Buyang huanwu decoction attenuates arterial in-stent restenosis via transforming growth factor beta receptor 1-mediated suppression of neointimal hyperplasia.

ETHNOPHARMACOLOGICAL RELEVANCE

The mortality rate of cardiovascular diseases (CVD) has been increasing year by year. Percutaneous coronary intervention (PCI) is a major treatment for CVDs; however, the occurrence of in-stent restenosis (ISR) has severely impacted the efficacy of PCI. Currently, there are still no effective treatments for ISR. Neointimal hyperplasia (NIH) is the primary pathological change associated with ISR. The proliferation and migration of vascular smooth muscle cells are crucial for the occurrence of NIH. Therefore, finding effective methods to inhibit vascular smooth muscle cell proliferation, migration, and NIH is the key to ISR treatment. While Buyang Huanwu decoction (BYHWD), a blend of traditional Chinese medicinal herbs, has shown therapeutic potential against arterial stenosis diseases. However, its effectiveness on ISR remains unknown. Therefore, exploring how BYHWD influences these processes is crucial for a deeper understanding of its therapeutic effects.

AIM OF THE STUDY

The aim of this study is to investigate the impact of BYHWD on arterial in-stent restenosis and explore the potential involvement of transforming growth factor beta receptor 1 (TGFBR1) in this process.

MATERIALS AND METHODS

The influence of BYHWD on the migration and proliferation of mouse vascular smooth muscle cells (MOVAS) and human aortic smooth muscle cells (HASMCs) was assessed through methylthiazolyldiphenyl-tetrazolium bromide (MTT), 5-ethynyl-2'-deoxyuridine (EdU), Transwell, wound healing, and Western blotting (WB) assays. In addition, the role of BYHWD was further validated using the TGFBR1-encoding adenovirus vector. In vivo, the impact of BYHWD on intimal formation and TGFBR1 activation was determined based on the adeno-associated virus-mediated TGFBR1 overexpression models and a left common carotid artery (LCCA) ligation mouse model.

RESULTS

BYHWD dose-dependently suppressed vascular smooth muscle cell (VSMC) migration and proliferation, which included inhibiting cyclin A2, cyclin dependent kinase 4 (CDK4), matrix metalloproteinase-9 (MMP9) expression, and increasing tissue inhibitor of metallopeptidase-1 (TIMP1) expression.
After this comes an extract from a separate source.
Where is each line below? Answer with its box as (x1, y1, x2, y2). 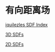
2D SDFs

Additionally, phosphorylated TGFBR1 (p-TGFBR1), phosphorylated mothers against decapentaplegic homolog 2 (p-Smad2), and phosphorylated mothers against decapentaplegic homolog 3 (p-Smad3) expression decreased after BYHWD administration, while their phosphorylation levels were partially reversed by the overexpression of TGFBR1. Similarly, the inhibition of BYHWD against VSMC migration and proliferation was partially mitigated by the overexpression of TGFBR1. Furthermore, BYHWD significantly attenuated NIH and decreased the p-TGFBR1, p-Smad2, and p-Smad3 levels in the LCCA model; however, such inhibitory effect could be partially reversed through the overexpression of TGFBR1.

CONCLUSION

This study provides the initial evidence supporting that BYHWD blocks VSMC migration, proliferation, and NIH by suppressing the TGFBR1 pathway. BYHWD is promising to become a candidate treatment strategy for ISR.